**EXERCISE MATERIALS:**
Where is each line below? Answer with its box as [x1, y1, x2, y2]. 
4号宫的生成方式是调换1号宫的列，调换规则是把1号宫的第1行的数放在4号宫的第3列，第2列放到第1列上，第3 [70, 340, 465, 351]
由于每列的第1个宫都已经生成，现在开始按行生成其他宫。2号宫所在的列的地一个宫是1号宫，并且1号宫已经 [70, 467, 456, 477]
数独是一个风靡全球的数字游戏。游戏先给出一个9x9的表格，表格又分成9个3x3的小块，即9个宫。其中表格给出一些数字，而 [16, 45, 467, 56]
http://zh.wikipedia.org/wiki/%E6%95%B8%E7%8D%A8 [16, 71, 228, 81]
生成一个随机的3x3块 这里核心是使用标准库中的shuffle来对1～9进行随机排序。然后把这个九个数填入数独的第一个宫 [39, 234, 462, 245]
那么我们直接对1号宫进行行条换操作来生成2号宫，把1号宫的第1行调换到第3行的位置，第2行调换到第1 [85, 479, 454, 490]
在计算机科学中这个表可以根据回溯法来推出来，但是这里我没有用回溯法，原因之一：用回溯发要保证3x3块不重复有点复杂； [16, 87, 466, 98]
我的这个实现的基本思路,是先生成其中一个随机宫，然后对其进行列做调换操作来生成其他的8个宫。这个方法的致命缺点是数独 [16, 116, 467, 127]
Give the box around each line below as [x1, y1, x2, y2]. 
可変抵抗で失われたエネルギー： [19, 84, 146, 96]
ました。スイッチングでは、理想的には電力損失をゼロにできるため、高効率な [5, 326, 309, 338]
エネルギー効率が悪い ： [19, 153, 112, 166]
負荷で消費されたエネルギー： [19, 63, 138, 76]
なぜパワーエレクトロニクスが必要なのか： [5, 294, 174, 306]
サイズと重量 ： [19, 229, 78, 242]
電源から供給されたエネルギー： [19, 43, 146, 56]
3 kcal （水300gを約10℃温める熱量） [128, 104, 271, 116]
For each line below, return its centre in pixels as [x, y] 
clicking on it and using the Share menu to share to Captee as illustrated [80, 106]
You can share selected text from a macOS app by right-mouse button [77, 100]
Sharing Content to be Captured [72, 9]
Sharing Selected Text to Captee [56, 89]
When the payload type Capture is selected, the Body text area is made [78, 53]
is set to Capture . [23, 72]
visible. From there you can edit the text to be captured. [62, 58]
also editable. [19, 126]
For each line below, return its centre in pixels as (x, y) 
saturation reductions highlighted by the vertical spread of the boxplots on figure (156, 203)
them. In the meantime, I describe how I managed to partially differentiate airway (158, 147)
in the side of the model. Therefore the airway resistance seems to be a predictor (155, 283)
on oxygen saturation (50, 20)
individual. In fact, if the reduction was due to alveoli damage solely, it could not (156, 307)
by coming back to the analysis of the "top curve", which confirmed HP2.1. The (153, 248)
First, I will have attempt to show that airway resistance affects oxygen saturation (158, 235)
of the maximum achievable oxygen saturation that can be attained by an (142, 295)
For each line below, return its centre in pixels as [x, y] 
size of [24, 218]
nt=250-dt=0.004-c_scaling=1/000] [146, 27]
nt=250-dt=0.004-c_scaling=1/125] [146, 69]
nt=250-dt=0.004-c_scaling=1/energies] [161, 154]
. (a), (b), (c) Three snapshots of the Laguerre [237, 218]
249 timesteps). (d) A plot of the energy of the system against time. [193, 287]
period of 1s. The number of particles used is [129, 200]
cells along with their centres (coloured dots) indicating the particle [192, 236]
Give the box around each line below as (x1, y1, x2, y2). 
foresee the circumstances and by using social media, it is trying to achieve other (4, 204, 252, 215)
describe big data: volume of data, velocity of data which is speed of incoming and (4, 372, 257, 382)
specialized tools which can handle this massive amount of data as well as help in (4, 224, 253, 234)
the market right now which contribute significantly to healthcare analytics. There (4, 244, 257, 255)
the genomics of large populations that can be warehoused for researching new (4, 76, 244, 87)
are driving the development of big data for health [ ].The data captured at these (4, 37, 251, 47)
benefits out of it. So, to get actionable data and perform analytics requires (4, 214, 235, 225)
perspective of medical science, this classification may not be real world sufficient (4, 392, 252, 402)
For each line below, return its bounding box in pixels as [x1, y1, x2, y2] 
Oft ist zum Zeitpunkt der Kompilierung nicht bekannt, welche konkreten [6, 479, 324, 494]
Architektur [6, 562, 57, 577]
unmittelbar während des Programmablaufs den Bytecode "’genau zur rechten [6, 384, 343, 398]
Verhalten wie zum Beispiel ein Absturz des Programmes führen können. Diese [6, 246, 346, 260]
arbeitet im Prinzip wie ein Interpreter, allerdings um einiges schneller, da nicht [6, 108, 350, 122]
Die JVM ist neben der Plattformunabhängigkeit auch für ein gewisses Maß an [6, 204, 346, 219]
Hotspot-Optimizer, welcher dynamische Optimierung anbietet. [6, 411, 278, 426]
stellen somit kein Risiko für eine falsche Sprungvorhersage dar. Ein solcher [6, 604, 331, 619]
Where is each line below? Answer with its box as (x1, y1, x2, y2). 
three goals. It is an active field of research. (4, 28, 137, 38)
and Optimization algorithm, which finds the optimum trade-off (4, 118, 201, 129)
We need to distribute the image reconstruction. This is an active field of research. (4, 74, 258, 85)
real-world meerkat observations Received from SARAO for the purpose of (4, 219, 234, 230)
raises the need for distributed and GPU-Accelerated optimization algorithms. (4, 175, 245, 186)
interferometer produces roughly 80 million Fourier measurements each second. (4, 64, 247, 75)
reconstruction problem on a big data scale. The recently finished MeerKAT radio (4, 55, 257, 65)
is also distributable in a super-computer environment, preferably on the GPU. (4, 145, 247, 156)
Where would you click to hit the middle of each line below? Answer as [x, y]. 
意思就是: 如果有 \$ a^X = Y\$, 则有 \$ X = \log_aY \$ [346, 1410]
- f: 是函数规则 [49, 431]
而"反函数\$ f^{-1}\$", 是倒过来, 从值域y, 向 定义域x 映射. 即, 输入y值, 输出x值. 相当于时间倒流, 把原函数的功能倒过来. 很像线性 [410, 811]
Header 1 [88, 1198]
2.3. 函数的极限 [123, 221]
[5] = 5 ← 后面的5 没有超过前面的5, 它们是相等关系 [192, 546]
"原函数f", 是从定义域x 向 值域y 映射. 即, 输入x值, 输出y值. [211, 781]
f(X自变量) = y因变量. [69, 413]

**TASK BRIEF:**
Return all lines of the material that have "right" in them.

**WRITTEN SOLUTION:**
You can share selected text from a macOS app by right-mouse button [77, 100]
the market right now which contribute significantly to healthcare analytics. There (4, 244, 257, 255)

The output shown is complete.